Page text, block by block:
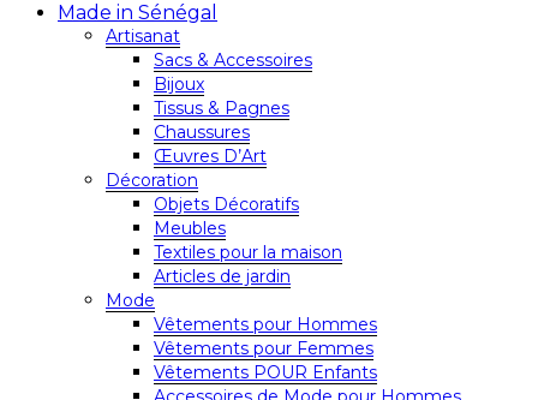
Made in Sénégal
Artisanat
Sacs & Accessoires
Bijoux
Tissus & Pagnes
Chaussures
Œuvres D’Art
Décoration
Objets Décoratifs
Meubles
Textiles pour la maison
Articles de jardin
Mode
Vêtements pour Hommes
Vêtements pour Femmes
Vêtements POUR Enfants
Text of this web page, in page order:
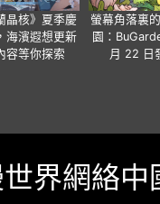
晶核》夏季慶
海濱遐想更新
容等你探索
螢幕角落裏
園：
月 22 日
界網絡中
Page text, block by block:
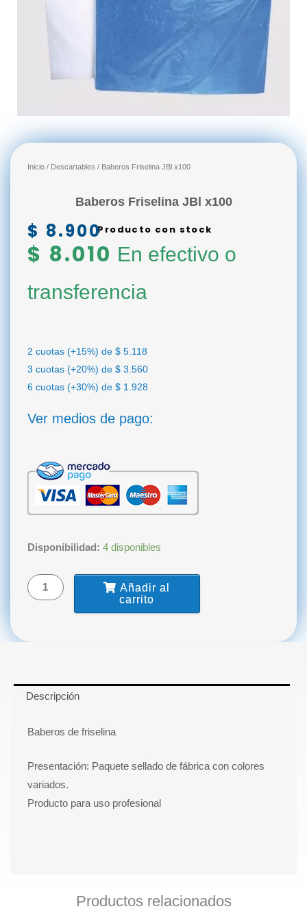
Inicio / Descartables / Baberos Friselina JBl x100
Baberos Friselina JBl x100
Producto con stock
$ 8.900
$ 8.010 En efectivo o
transferencia
2 cuotas (+15%) de $ 5.118
3 cuotas (+20%) de $ 3.560
6 cuotas (+30%) de $ 1.928
Ver medios de pago:
Disponibilidad: 4 disponibles
Baberos
JBl
x100
Añadir al
carrito
Descripción
Baberos de friselina
Presentación: Paquete sellado de fábrica con colores
variados.
Producto para uso profesional
Productos relacionados
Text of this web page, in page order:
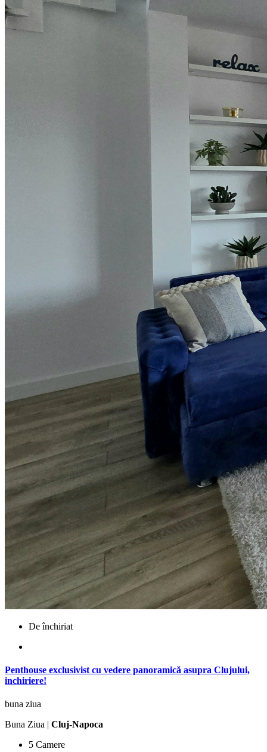
De închiriat
Penthouse exclusivist cu vedere panoramică asupra Clujului,
inchiriere!
buna ziua
Buna Ziua | Cluj-Napoca
5 Camere
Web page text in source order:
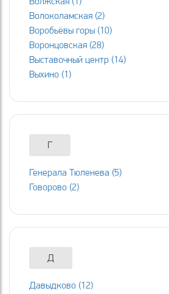
Волоколамская (2)
Воробьёвы горы (10)
Воронцовская (28)
Выставочный центр (14)
Выхино (1)
Г
Генерала Тюленева (5)
Говорово (2)
Д
Давыдково (12)
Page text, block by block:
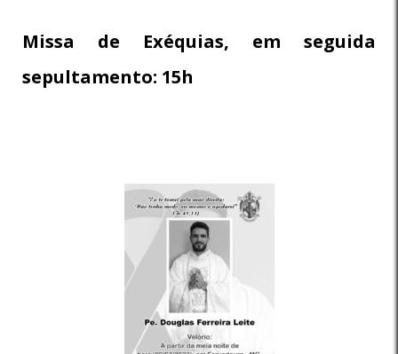
Missa de Exéquias, em seguida
sepultamento: 15h
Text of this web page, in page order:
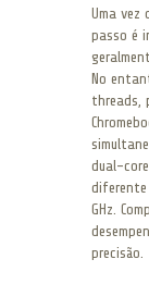
Uma vez
passo é
No
threads,
dual-
diferente
GHz.
precisão.
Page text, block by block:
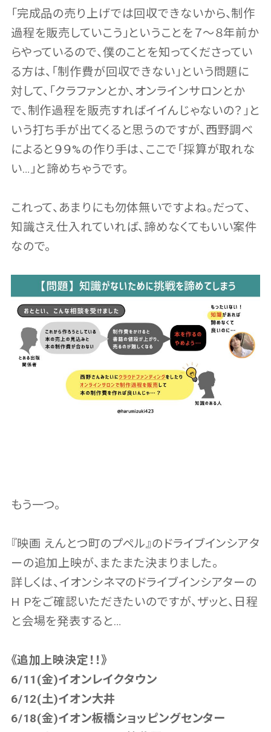
「完成品の売り上げでは回収できないから、制作
過程を販売していこう」ということを７〜８年前か
らやっているので、僕のことを知ってくださってい
る方は、「制作費が回収できない」という問題に
対して、「クラファンとか、オンラインサロンとか
で、制作過程を販売すればイイんじゃないの？」と
いう打ち手が出てくると思うのですが、西野調べ
によると９９%の作り手は、ここで「採算が取れな
い…」と諦めちゃうです。
これって、あまりにも勿体無いですよね。だって、
知識さえ仕入れていれば、諦めなくてもいい案件
なので。
もう一つ。
『映画 えんとつ町のプペル』のドライブインシアタ
ーの追加上映が、またまた決まりました。
詳しくは、イオンシネマのドライブインシアターの
H Pをご確認いただきたいのですが、ザッと、日程
と会場を発表すると…
《追加上映決定！！》
6/11(金)イオンレイクタウン
6/12(土)イオン大井
6/18(金)イオン板橋ショッピングセンター
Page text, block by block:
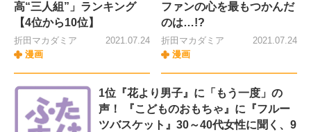
高“三人組”」ランキング
【4位から10位】
折田マカダミア
漫画
2021.07.24
ファンの心を最もつかんだ
のは…!?
折田マカダミア
漫画
2021.07.24
1位『花より男子』に「もう一度」の
声！ 『こどものおもちゃ』に『フルー
ツバスケット』30～40代女性に聞く、9
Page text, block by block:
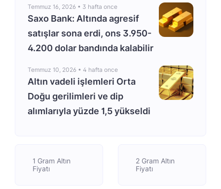
Temmuz 16, 2026 • 3 hafta once
Saxo Bank: Altında agresif
satışlar sona erdi, ons 3.950-
4.200 dolar bandında kalabilir
Temmuz 10, 2026 • 4 hafta once
Altın vadeli işlemleri Orta
Doğu gerilimleri ve dip
alımlarıyla yüzde 1,5 yükseldi
1 Gram Altın
Fiyatı
2 Gram Altın
Fiyatı
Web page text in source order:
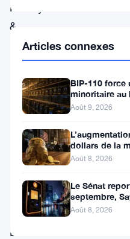
Henley
&
Partners
est
hausse
nombre
millionnaires
Bitcoin.
Articles connexes
BIP-110 force
minoritaire au
soutien des
Août 9, 2026
dollars de la
laisse les
Août 8, 2026
Le Sénat
septembre,
Bitcoin
Août 8, 2026
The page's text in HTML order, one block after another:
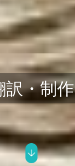
訳・制作
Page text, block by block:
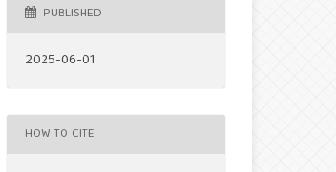
PUBLISHED
2025-06-01
HOW TO CITE
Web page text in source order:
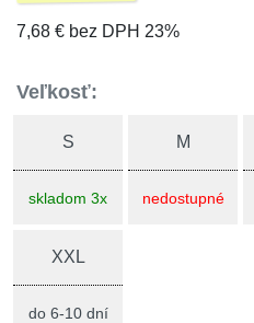
7,68 € bez DPH 23%
Veľkosť:
S
skladom 3x
M
nedostupné
XXL
do 6-10 dní
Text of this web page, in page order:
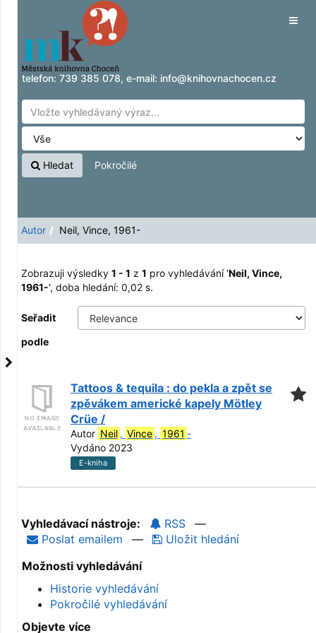
Zobrazuji výsledky1 - 1z
Přeskočit na obsah
telefon: 739 385 078, e-mail: info@knihovnachocen.cz
Hledat Pokročilé
Autor Neil, Vince, 1961-
Zobrazuji výsledky 1 - 1 z 1 pro vyhledávání 'Neil, Vince,
1961-', doba hledání: 0,02 s.
Seřadit
podle
Tattoos & tequila : do pekla a zpět se
zpěvákem americké kapely Mötley
Crüe /
Autor Neil , Vince , 1961 -
Vydáno 2023
E-kniha
Vyhledávací nástroje: RSS
—
Poslat emailem
—
Uložit hledání
Možnosti vyhledávání
Historie vyhledávání
Pokročilé vyhledávání
Objevte více
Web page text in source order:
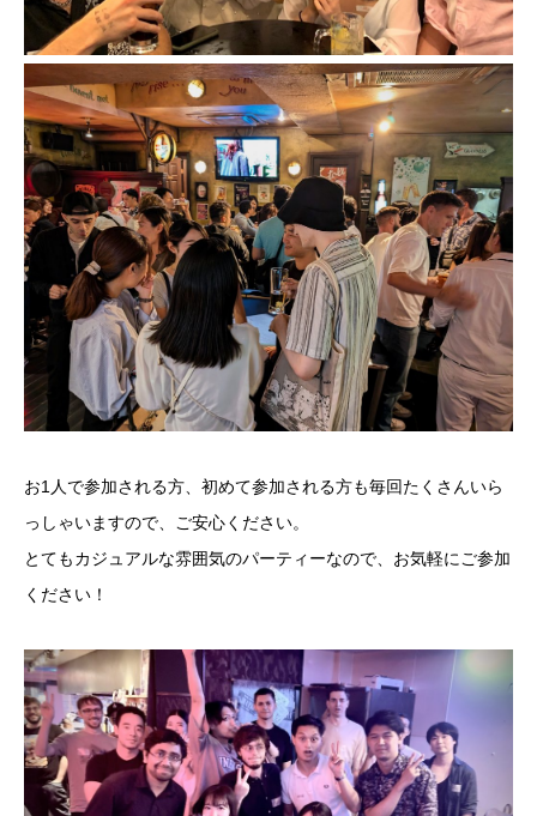
お1人で参加される方、初めて参加される方も毎回たくさんいら
っしゃいますので、ご安心ください。
とてもカジュアルな雰囲気のパーティーなので、お気軽にご参加
ください！
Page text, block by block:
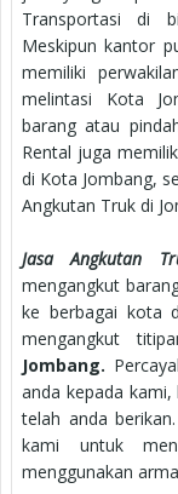
Transportasi di
Meskipun kantor
memiliki
melintasi Kota
barang atau
Rental juga
di Kota Jombang,
Angkutan Truk di
Jasa Angkutan
mengangkut
ke berbagai kota
mengangkut
Jombang.
anda kepada
telah anda
kami untuk
menggunakan
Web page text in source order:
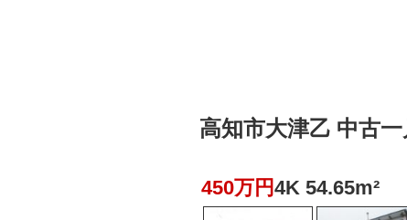
高知市大津乙 中古
450万円4K 54.65m²
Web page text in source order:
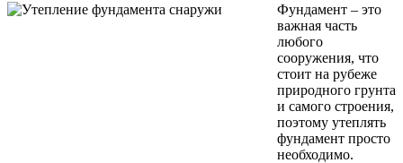
Фундамент – это
важная часть
любого
сооружения, что
стоит на рубеже
природного грунта
и самого строения,
поэтому утеплять
фундамент просто
необходимо.

Task details:
All lines that contain the word "Temmuz" should be copied from the listing.

Response below:
Temmuz 16, 2026 • 3 hafta once
Temmuz 10, 2026 • 4 hafta once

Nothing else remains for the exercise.